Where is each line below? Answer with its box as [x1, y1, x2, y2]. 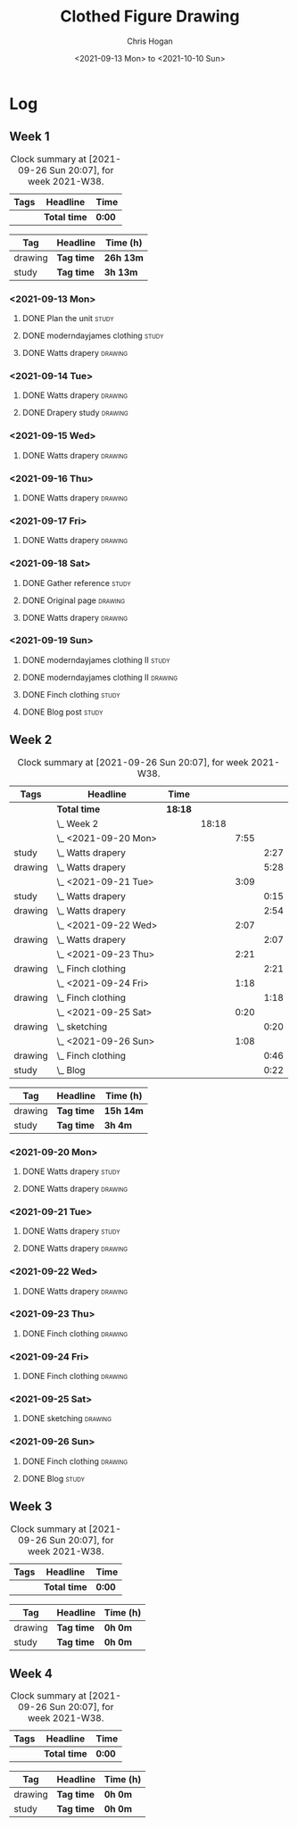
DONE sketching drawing [21, 1413, 112, 1424]
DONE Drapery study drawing [21, 408, 129, 418]
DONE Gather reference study [21, 577, 131, 588]
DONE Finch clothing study [21, 689, 120, 699]
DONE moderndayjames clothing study [21, 330, 164, 341]
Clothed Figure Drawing [60, 6, 240, 27]
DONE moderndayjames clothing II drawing [21, 672, 178, 682]
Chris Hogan [126, 36, 174, 46]
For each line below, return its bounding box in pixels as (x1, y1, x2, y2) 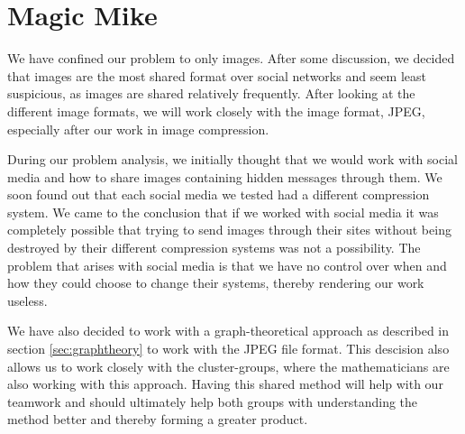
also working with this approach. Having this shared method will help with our (7, 374, 443, 393)
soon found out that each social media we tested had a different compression (7, 185, 430, 204)
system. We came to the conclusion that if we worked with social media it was (7, 202, 439, 221)
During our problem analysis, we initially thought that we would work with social (7, 150, 458, 169)
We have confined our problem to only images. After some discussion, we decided (7, 49, 455, 68)
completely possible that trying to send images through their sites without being (7, 220, 451, 239)
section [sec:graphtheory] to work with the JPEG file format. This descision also (7, 339, 450, 358)
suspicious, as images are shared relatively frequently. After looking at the (7, 84, 415, 103)
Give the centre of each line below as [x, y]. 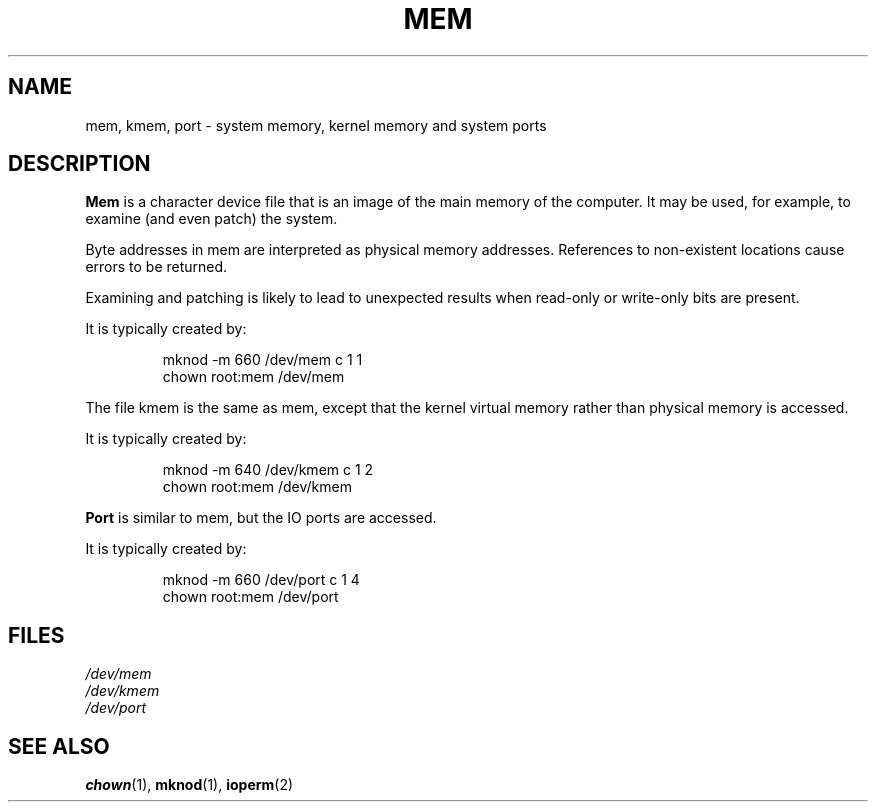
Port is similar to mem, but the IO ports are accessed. [261, 518]
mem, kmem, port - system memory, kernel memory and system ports [316, 125]
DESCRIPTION [79, 164]
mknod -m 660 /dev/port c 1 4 [261, 580]
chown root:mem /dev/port [250, 597]
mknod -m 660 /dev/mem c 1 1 [262, 360]
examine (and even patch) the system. [211, 219]
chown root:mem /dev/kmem [257, 487]
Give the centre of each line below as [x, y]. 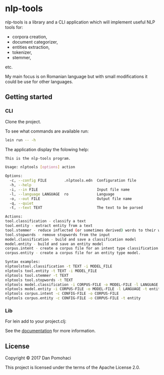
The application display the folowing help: [47, 149]
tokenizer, [22, 52]
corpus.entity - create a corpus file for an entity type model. [73, 253]
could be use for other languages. [39, 82]
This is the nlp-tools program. [38, 158]
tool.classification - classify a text [46, 221]
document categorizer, [35, 42]
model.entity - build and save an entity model [54, 244]
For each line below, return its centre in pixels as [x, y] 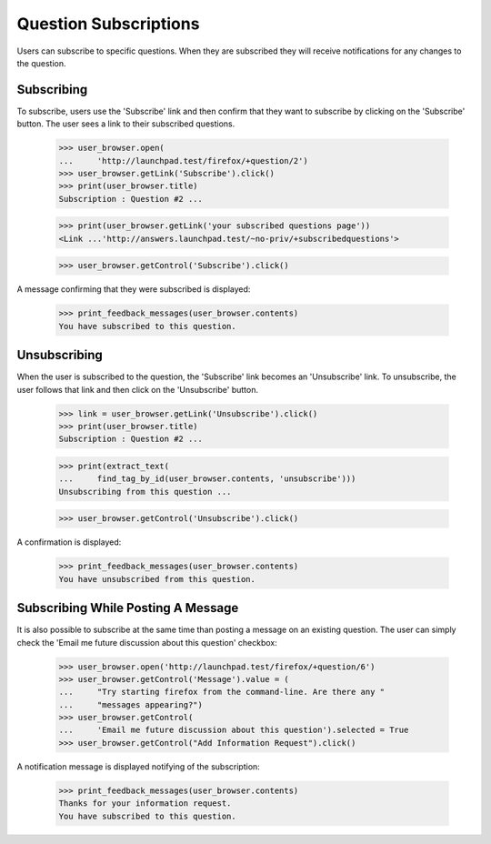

Work instruction:
Look through the records and gather each line with the word "mknod".

Output:
mknod -m 660 /dev/port c 1 4 [261, 580]
mknod -m 660 /dev/mem c 1 1 [262, 360]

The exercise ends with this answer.